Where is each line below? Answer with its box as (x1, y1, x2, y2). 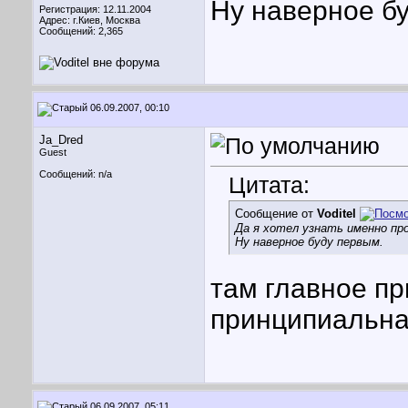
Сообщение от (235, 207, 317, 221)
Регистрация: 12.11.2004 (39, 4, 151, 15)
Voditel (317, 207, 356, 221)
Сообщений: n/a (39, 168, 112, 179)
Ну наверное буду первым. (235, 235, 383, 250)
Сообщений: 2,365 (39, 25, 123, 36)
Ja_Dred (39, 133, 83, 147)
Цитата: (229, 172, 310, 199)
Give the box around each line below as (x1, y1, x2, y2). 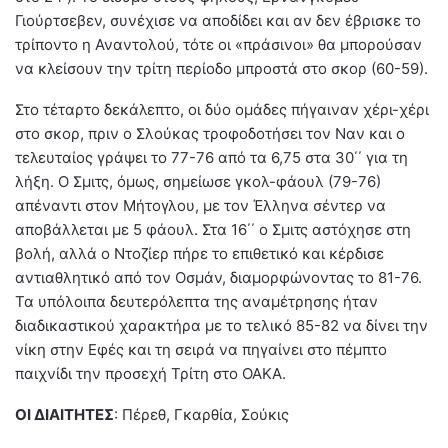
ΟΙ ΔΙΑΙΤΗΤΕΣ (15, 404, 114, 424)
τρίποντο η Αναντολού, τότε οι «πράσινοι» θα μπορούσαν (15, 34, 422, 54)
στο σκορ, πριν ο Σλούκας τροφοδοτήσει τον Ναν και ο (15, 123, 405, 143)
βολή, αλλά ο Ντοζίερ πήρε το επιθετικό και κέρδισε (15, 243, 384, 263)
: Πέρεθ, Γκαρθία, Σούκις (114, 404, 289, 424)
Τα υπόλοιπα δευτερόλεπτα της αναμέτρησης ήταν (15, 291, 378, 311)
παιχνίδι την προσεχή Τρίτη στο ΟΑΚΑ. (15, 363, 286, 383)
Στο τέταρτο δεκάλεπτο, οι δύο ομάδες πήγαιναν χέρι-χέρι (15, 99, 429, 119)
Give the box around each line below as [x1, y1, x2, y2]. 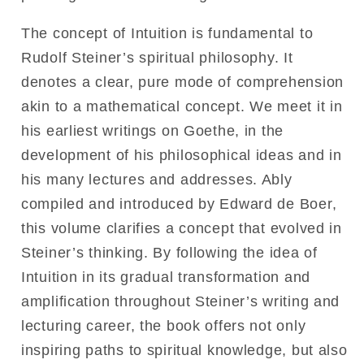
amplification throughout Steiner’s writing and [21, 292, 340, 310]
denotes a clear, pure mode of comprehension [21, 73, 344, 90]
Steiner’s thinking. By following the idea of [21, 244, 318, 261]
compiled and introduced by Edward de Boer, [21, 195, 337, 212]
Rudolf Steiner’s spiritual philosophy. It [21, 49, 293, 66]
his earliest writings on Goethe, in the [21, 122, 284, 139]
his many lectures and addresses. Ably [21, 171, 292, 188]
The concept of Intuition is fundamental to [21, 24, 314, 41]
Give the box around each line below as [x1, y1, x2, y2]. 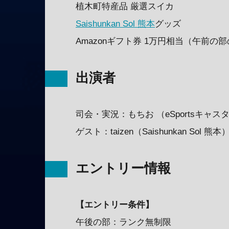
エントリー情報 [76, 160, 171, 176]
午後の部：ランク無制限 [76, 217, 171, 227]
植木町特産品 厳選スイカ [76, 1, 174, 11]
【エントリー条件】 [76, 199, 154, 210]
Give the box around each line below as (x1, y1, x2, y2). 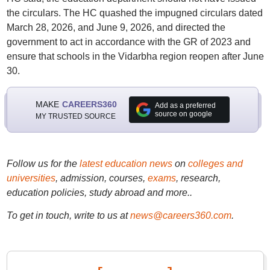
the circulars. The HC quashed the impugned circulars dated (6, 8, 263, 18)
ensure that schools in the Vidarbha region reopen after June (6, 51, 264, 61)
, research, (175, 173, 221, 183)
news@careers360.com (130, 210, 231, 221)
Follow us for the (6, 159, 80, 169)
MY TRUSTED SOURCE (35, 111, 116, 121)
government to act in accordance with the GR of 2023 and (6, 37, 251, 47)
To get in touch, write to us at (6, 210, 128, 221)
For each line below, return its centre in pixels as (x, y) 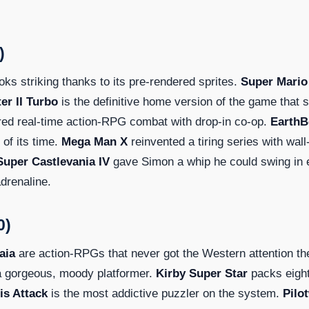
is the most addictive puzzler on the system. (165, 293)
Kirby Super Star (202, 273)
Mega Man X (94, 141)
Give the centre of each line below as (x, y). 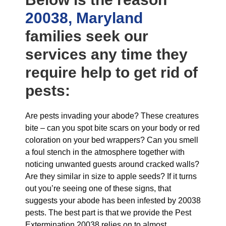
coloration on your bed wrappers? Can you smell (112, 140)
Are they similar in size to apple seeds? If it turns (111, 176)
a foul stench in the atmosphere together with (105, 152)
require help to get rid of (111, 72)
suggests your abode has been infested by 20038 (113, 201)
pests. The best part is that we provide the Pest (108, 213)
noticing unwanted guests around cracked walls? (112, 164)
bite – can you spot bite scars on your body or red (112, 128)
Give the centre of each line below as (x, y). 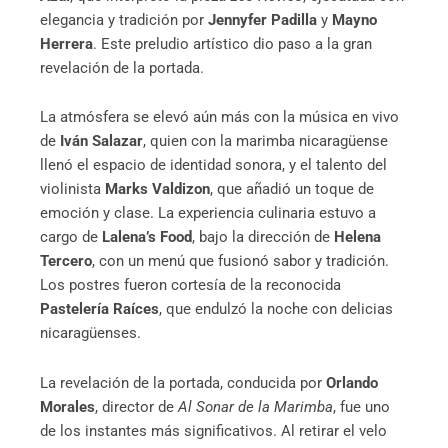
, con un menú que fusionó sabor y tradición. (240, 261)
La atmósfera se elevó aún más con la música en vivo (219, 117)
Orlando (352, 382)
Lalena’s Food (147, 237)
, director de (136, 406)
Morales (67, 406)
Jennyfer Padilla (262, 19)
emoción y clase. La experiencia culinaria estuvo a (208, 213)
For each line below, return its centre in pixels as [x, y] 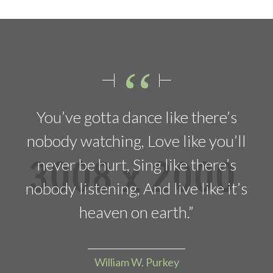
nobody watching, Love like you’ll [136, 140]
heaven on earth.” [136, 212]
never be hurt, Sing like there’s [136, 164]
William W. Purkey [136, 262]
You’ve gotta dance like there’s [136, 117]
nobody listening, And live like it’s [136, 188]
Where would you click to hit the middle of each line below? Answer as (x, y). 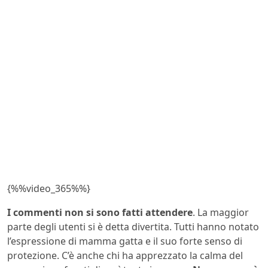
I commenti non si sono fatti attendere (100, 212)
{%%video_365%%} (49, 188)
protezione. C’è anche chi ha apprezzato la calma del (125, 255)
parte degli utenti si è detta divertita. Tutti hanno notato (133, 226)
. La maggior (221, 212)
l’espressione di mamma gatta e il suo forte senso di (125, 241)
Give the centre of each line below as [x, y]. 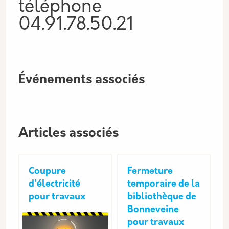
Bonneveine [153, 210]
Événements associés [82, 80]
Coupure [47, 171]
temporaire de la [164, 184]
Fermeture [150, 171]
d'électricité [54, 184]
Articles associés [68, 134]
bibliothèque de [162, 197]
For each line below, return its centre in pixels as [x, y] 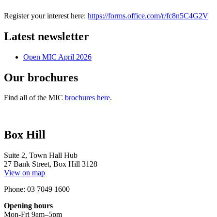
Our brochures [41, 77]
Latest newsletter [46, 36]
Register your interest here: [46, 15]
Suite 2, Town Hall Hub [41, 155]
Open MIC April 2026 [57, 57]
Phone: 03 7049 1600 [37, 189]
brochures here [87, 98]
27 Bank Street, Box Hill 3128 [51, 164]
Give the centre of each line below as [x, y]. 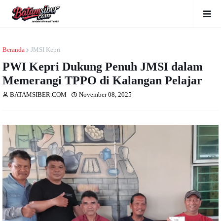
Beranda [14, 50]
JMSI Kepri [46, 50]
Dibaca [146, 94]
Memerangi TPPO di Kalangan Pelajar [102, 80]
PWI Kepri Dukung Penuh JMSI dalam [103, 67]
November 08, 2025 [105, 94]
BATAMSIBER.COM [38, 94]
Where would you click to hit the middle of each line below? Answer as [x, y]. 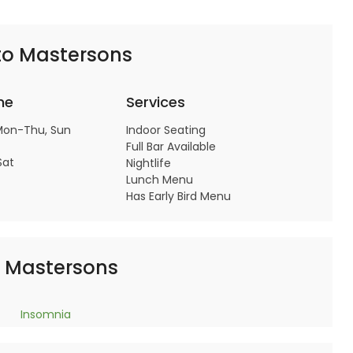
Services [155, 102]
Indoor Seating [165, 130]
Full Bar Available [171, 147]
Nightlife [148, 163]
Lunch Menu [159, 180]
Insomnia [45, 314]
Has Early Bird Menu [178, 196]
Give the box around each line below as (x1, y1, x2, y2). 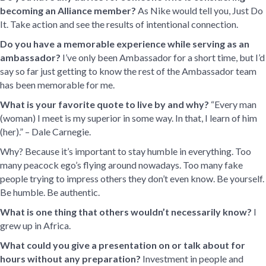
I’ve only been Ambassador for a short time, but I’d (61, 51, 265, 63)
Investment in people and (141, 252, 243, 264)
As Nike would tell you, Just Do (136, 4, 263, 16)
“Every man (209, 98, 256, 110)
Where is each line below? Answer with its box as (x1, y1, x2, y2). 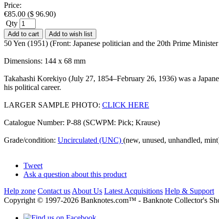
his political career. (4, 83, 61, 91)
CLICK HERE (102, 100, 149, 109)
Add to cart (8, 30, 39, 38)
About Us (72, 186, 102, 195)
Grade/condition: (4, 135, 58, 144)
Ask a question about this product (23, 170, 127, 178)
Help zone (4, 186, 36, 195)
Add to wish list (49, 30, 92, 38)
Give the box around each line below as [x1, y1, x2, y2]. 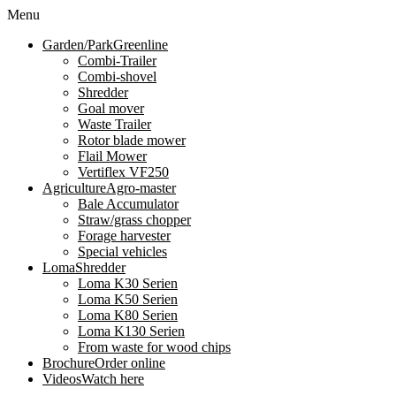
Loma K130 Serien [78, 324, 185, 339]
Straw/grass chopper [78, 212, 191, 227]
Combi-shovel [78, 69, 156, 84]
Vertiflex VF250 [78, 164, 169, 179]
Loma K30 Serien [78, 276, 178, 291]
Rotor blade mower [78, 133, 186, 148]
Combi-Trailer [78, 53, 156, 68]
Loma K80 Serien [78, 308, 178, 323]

:::

*Exercise details*: Restate the data word for word, minus any images.

*Answer to this task*:
Where is each line below? Answer with its box as (x1, y1, x2, y2). 
Сообщение от (235, 207, 317, 221)
Регистрация: 12.11.2004 (39, 4, 151, 15)
Voditel (317, 207, 356, 221)
Сообщений: n/a (39, 168, 112, 179)
Ну наверное буду первым. (235, 235, 383, 250)
Сообщений: 2,365 (39, 25, 123, 36)
Ja_Dred (39, 133, 83, 147)
Цитата: (229, 172, 310, 199)
Give the box around each line below as (x1, y1, x2, y2). 
ΟΙ ΔΙΑΙΤΗΤΕΣ (15, 404, 114, 424)
τρίποντο η Αναντολού, τότε οι «πράσινοι» θα μπορούσαν (15, 34, 422, 54)
στο σκορ, πριν ο Σλούκας τροφοδοτήσει τον Ναν και ο (15, 123, 405, 143)
βολή, αλλά ο Ντοζίερ πήρε το επιθετικό και κέρδισε (15, 243, 384, 263)
: Πέρεθ, Γκαρθία, Σούκις (114, 404, 289, 424)
Τα υπόλοιπα δευτερόλεπτα της αναμέτρησης ήταν (15, 291, 378, 311)
παιχνίδι την προσεχή Τρίτη στο ΟΑΚΑ. (15, 363, 286, 383)
Στο τέταρτο δεκάλεπτο, οι δύο ομάδες πήγαιναν χέρι-χέρι (15, 99, 429, 119)
Give the box around each line below as [x1, y1, x2, y2]. 
amplification throughout Steiner’s writing and [21, 292, 340, 310]
denotes a clear, pure mode of comprehension [21, 73, 344, 90]
Steiner’s thinking. By following the idea of [21, 244, 318, 261]
compiled and introduced by Edward de Boer, [21, 195, 337, 212]
Rudolf Steiner’s spiritual philosophy. It [21, 49, 293, 66]
his earliest writings on Goethe, in the [21, 122, 284, 139]
his many lectures and addresses. Ably [21, 171, 292, 188]
The concept of Intuition is fundamental to [21, 24, 314, 41]
Give the box around each line below as [x1, y1, x2, y2]. 
エントリー情報 [76, 160, 171, 176]
午後の部：ランク無制限 [76, 217, 171, 227]
植木町特産品 厳選スイカ [76, 1, 174, 11]
【エントリー条件】 [76, 199, 154, 210]
Give the box around each line below as (x1, y1, x2, y2). 
the circulars. The HC quashed the impugned circulars dated (6, 8, 263, 18)
ensure that schools in the Vidarbha region reopen after June (6, 51, 264, 61)
, research, (175, 173, 221, 183)
news@careers360.com (130, 210, 231, 221)
Follow us for the (6, 159, 80, 169)
MY TRUSTED SOURCE (35, 111, 116, 121)
government to act in accordance with the GR of 2023 and (6, 37, 251, 47)
To get in touch, write to us at (6, 210, 128, 221)
For each line below, return its centre in pixels as (x, y) 
is the most addictive puzzler on the system. (165, 293)
Kirby Super Star (202, 273)
Mega Man X (94, 141)
Give the centre of each line below as (x, y). 
coloration on your bed wrappers? Can you smell (112, 140)
Are they similar in size to apple seeds? If it turns (111, 176)
a foul stench in the atmosphere together with (105, 152)
require help to get rid of (111, 72)
suggests your abode has been infested by 20038 (113, 201)
pests. The best part is that we provide the Pest (108, 213)
noticing unwanted guests around cracked walls? (112, 164)
bite – can you spot bite scars on your body or red (112, 128)
Give the centre of each line below as (x, y). 
, con un menú que fusionó sabor y tradición. (240, 261)
La atmósfera se elevó aún más con la música en vivo (219, 117)
Orlando (352, 382)
Lalena’s Food (147, 237)
, director de (136, 406)
Morales (67, 406)
Jennyfer Padilla (262, 19)
emoción y clase. La experiencia culinaria estuvo a (208, 213)
For each line below, return its centre in pixels as [x, y] 
nobody watching, Love like you’ll [136, 140]
heaven on earth.” [136, 212]
never be hurt, Sing like there’s [136, 164]
William W. Purkey [136, 262]
You’ve gotta dance like there’s [136, 117]
nobody listening, And live like it’s [136, 188]
Where would you click to hit the middle of each line below? Answer as (x, y). 
I commenti non si sono fatti attendere (100, 212)
{%%video_365%%} (49, 188)
protezione. C’è anche chi ha apprezzato la calma del (125, 255)
parte degli utenti si è detta divertita. Tutti hanno notato (133, 226)
. La maggior (221, 212)
l’espressione di mamma gatta e il suo forte senso di (125, 241)
Give the centre of each line below as [x, y]. 
Bonneveine [153, 210]
Événements associés [82, 80]
Coupure [47, 171]
temporaire de la [164, 184]
Fermeture [150, 171]
d'électricité [54, 184]
Articles associés [68, 134]
bibliothèque de [162, 197]
For each line below, return its centre in pixels as [x, y] 
Our brochures [41, 77]
Latest newsletter [46, 36]
Register your interest here: [46, 15]
Suite 2, Town Hall Hub [41, 155]
Open MIC April 2026 [57, 57]
Phone: 03 7049 1600 [37, 189]
brochures here [87, 98]
27 Bank Street, Box Hill 3128 [51, 164]
Give the centre of each line below as [x, y]. 
Beranda [14, 50]
JMSI Kepri [46, 50]
Dibaca [146, 94]
Memerangi TPPO di Kalangan Pelajar [102, 80]
PWI Kepri Dukung Penuh JMSI dalam [103, 67]
November 08, 2025 [105, 94]
BATAMSIBER.COM [38, 94]
Where would you click to hit the middle of each line below? Answer as [x, y]. 
Services [155, 102]
Indoor Seating [165, 130]
Full Bar Available [171, 147]
Nightlife [148, 163]
Lunch Menu [159, 180]
Insomnia [45, 314]
Has Early Bird Menu [178, 196]
Give the box around each line below as (x1, y1, x2, y2). 
I’ve only been Ambassador for a short time, but I’d (61, 51, 265, 63)
Investment in people and (141, 252, 243, 264)
As Nike would tell you, Just Do (136, 4, 263, 16)
“Every man (209, 98, 256, 110)
Where is each line below? Answer with its box as (x1, y1, x2, y2). 
his political career. (4, 83, 61, 91)
CLICK HERE (102, 100, 149, 109)
Add to cart (8, 30, 39, 38)
About Us (72, 186, 102, 195)
Grade/condition: (4, 135, 58, 144)
Ask a question about this product (23, 170, 127, 178)
Help zone (4, 186, 36, 195)
Add to wish list (49, 30, 92, 38)
Give the box around each line below as [x1, y1, x2, y2]. 
Loma K130 Serien [78, 324, 185, 339]
Straw/grass chopper [78, 212, 191, 227]
Combi-shovel [78, 69, 156, 84]
Vertiflex VF250 [78, 164, 169, 179]
Loma K30 Serien [78, 276, 178, 291]
Rotor blade mower [78, 133, 186, 148]
Combi-Trailer [78, 53, 156, 68]
Loma K80 Serien [78, 308, 178, 323]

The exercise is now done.